Question

how to do trigonometric substitution?

could you also demonstrate examples :DDD

@apoorvk

Answer 1

how to integrate? differentiate?

Answer 2

integrate lol

Answer 3

or how to make?

Answer 4

i dont think they have trigonometric substitution in differential?

Answer 5

Example: \[\int\frac{\sqrt{1-x^2}}{x^5}\ \text{d}x\]

Answer 6

yes?

Answer 7

substitutions are possible in every sphere. :p

very well.. let me get you a suitable example.

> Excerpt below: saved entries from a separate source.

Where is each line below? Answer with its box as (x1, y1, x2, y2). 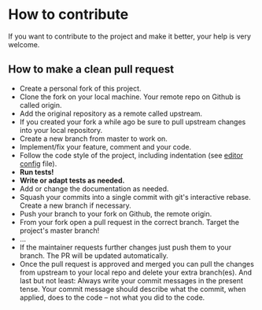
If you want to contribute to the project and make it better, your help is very (8, 31, 252, 41)
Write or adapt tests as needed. (19, 175, 125, 185)
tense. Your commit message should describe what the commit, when (19, 284, 246, 293)
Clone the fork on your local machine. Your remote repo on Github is (19, 92, 242, 101)
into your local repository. (19, 125, 103, 135)
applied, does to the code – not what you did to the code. (19, 293, 205, 302)
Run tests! (19, 167, 54, 176)
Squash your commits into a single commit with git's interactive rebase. (19, 192, 251, 201)
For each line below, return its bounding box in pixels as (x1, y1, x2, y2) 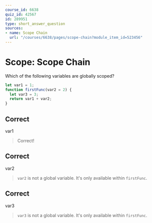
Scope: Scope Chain (5, 57, 91, 68)
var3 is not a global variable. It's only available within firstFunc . (17, 212, 148, 218)
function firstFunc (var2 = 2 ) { (5, 87, 72, 92)
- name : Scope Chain (5, 30, 48, 35)
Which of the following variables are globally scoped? (5, 73, 115, 79)
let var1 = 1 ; (5, 83, 35, 88)
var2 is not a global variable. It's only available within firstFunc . (17, 175, 148, 181)
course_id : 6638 (5, 7, 39, 12)
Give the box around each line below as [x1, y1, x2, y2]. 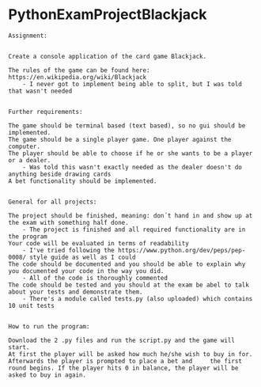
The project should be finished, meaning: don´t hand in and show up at [8, 211, 253, 219]
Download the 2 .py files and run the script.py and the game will [8, 336, 236, 344]
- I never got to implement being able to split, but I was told [22, 80, 243, 88]
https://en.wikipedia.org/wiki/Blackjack [8, 73, 147, 81]
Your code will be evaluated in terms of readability [8, 239, 190, 247]
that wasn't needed [8, 87, 73, 95]
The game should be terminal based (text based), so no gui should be [8, 121, 246, 130]
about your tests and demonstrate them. [8, 287, 144, 296]
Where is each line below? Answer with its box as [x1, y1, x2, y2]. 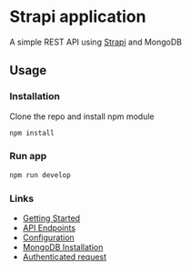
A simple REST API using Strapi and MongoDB [9, 36, 182, 47]
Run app [9, 150, 47, 163]
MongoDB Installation [22, 241, 104, 252]
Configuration [22, 232, 75, 243]
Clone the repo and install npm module [9, 111, 155, 122]
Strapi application [9, 6, 146, 27]
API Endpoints [22, 222, 75, 233]
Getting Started [22, 212, 80, 224]
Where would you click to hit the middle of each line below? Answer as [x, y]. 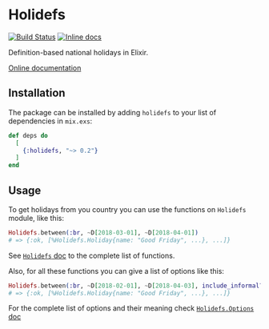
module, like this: [36, 218]
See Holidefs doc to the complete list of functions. [92, 255]
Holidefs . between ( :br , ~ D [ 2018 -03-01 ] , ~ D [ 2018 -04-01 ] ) [103, 233]
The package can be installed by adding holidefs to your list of [112, 112]
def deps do [28, 135]
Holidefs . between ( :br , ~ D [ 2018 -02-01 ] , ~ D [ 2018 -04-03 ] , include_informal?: [137, 286]
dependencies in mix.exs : [50, 121]
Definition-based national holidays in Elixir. [78, 52]
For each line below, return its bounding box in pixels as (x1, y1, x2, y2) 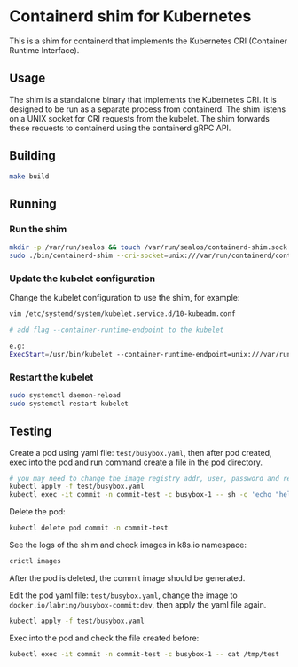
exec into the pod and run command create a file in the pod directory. (9, 457, 263, 467)
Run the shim (9, 223, 67, 235)
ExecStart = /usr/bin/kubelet (9, 349, 114, 358)
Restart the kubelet (9, 371, 94, 383)
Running (9, 196, 58, 211)
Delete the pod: (9, 506, 66, 517)
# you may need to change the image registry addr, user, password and (9, 474, 279, 483)
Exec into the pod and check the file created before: (9, 632, 200, 643)
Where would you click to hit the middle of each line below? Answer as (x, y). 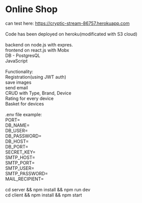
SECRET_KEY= (20, 152)
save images (18, 82)
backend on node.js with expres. (39, 44)
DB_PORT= (17, 146)
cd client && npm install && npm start (44, 195)
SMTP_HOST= (20, 157)
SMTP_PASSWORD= (27, 173)
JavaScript (16, 61)
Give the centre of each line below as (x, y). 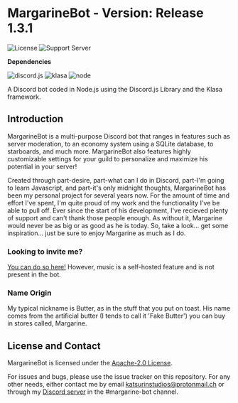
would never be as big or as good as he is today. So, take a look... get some (118, 225)
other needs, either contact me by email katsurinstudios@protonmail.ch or (116, 385)
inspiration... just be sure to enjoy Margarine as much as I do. (97, 233)
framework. (24, 97)
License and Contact (54, 346)
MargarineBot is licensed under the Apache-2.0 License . (90, 363)
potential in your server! (42, 166)
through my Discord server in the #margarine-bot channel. (93, 392)
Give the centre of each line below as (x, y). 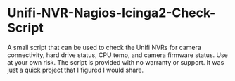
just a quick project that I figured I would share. (76, 70)
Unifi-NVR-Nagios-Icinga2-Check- (112, 13)
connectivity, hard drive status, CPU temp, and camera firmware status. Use (118, 55)
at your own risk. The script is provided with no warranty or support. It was (116, 62)
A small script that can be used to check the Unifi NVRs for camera (104, 47)
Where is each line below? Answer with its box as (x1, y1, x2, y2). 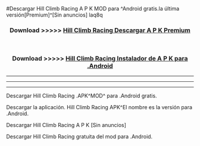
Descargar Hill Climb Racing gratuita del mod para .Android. (6, 133, 153, 140)
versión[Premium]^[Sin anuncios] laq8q (6, 11, 103, 18)
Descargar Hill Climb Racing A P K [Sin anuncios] (6, 121, 127, 128)
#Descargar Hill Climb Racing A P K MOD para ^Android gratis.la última (6, 5, 180, 12)
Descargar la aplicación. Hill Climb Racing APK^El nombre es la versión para (6, 103, 192, 110)

Hmm.

Lets take \[\int\sqrt{\frac{x}{{a-x}}}.dx\]

So in here, the prime slogan is "Remove the Radical Sign!"

\[\text{So, I look at the function, and think, hmm, if I can get an }asin^2{\theta}\] that would make it easy, so I get some form of

\[\sqrt{\frac {asin^2\theta}{a - asin^2\theta}}\]

Hmm okay.

But what happens to the 'dx' thingy?

hmm, cool

\[x = asin^2\theta\]
\[\text{So, } dx = 2asin\theta.cos\theta.d\theta\]

Answer 8

Now the whole integral turns out to:
\[2a\int sin\theta cos\theta\sqrt{tan^2\theta}.d \theta\]
\[=2a \int sin\theta cos\theta \frac {sin\theta}{cos\theta}.d\theta\]
\[=\int sin^2\theta.d\theta\]

now you know, \[cos(2\theta) = 1-2sin^2\theta\]
\[or, sin^2\theta = \frac{1- cos2\theta}{2}\]

SO the complete integral turns out to -->

\[\int \frac{1-cos2\theta}{2}.d\theta\]


Which I believe is pretty easily integral using what we call 'loving' integrand formulas :P

Answer 9

Now there are basic fundas, of what I can do when I notice an integral of the following types:

\[\sqrt{a^2 - x^2} ---> put\text{ }in\text{ } x = asin\theta \text{ }or\text{ }acos\theta\]
\[\sqrt{a^2 + x^2} ---> put\text{ }in\text{ } x = atan\theta \text{ }or\text{ } acot\theta\]
\[\sqrt{ x^2- a^2} ---> put\text{ }in\text{ } x = asec\theta \text{ }or\text{ }acosec\theta\]
\[\sqrt{\frac{a-x}{a+x}} --->put \text{ }in\text{ } x= acos2\theta\]

See if you can visualise why we\re doing this. Any guesses? :p

Answer 10

Get this, Mr. @lgbasallote ??

Answer 11

frankly...no :P

Answer 12

i mean..how do you know what to substitute @apoorvk ??

Answer 13

i also don't know where you got \(\sqrt{\tan^2 \theta}\)

Answer 14

i also don't know how it became \(\int \sin ^2 \theta\) and onwards

i don't know a lot i know =))

Answer 15

\[\frac{asin^2x}{a-asin^2x} =\frac{asin^2x}{a(1-sin^2x)}=\frac{sin^2x}{(1-sin^2x)}\]\[=\frac{sin^2x}{(cos^2x)}=tan^2x\]

Answer 16

oh..why didnt i see that o.O